* **ABOUT THIS EXERCISE**: Your response should contain each line of the data that includes "attraction".

--- START ---

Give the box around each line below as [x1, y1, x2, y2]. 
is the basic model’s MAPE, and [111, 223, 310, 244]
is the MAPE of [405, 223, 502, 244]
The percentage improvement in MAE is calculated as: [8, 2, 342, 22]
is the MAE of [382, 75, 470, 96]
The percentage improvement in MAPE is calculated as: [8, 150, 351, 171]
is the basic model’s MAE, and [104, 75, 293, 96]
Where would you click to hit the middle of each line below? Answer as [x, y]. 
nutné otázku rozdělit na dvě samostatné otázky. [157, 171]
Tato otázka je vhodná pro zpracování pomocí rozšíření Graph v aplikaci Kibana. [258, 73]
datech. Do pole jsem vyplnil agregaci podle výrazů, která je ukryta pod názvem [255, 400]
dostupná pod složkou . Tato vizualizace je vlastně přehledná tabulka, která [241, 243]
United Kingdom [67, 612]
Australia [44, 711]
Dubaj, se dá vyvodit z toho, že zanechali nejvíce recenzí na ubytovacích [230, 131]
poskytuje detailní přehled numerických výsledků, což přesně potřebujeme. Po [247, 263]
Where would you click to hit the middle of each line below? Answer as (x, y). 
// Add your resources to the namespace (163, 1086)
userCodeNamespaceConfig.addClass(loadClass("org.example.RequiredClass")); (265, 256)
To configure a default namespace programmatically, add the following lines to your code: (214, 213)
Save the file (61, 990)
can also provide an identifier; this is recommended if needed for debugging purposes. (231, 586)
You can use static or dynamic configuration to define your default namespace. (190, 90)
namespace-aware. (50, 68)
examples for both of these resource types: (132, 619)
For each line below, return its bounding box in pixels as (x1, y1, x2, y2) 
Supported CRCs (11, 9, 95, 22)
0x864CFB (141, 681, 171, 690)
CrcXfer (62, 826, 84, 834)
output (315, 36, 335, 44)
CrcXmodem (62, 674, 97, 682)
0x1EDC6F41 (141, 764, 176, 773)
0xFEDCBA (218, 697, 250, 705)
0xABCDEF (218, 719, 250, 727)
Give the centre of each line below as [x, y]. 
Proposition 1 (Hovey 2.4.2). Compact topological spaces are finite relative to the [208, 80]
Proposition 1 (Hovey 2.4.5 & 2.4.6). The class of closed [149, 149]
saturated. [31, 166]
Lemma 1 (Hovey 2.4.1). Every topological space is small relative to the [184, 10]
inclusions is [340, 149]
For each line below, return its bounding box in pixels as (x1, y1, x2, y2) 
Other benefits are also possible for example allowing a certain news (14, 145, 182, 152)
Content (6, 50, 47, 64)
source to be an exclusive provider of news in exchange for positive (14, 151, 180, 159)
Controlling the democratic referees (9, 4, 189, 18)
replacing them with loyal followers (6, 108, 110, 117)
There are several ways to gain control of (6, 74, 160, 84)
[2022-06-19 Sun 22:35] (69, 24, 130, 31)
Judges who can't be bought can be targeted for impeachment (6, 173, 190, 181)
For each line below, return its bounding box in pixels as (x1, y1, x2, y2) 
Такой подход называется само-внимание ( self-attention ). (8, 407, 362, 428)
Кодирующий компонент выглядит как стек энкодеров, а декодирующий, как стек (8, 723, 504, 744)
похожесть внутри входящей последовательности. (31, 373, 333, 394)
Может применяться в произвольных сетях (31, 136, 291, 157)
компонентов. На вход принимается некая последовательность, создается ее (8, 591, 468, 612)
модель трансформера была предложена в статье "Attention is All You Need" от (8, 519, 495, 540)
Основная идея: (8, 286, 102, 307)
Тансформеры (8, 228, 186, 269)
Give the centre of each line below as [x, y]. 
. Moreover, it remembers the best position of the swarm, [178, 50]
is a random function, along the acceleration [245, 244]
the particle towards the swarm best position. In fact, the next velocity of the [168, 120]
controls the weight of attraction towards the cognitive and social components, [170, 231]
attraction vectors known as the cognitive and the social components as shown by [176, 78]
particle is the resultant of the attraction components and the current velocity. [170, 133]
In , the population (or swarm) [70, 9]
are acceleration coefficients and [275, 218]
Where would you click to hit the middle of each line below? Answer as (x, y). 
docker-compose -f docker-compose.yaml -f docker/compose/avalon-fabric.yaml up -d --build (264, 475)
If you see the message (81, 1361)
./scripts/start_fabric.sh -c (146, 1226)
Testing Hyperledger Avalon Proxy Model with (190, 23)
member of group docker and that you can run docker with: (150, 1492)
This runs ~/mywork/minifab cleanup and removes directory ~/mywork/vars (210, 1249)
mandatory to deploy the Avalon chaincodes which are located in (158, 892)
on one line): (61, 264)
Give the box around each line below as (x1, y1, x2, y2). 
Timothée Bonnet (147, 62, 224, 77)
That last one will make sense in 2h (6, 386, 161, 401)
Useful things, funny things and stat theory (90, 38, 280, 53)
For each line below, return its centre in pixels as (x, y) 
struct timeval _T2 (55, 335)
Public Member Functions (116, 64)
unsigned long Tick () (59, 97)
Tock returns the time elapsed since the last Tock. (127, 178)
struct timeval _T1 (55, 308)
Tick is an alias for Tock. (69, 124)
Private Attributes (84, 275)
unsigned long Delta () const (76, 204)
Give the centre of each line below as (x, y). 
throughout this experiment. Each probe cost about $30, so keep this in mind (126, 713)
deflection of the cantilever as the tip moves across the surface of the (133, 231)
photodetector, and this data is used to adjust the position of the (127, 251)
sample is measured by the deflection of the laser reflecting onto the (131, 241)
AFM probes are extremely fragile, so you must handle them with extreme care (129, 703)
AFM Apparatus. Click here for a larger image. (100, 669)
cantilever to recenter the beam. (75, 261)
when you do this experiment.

--- END ---

* **EXERCISE SOLUTION**:
controls the weight of attraction towards the cognitive and social components, [170, 231]
attraction vectors known as the cognitive and the social components as shown by [176, 78]
particle is the resultant of the attraction components and the current velocity. [170, 133]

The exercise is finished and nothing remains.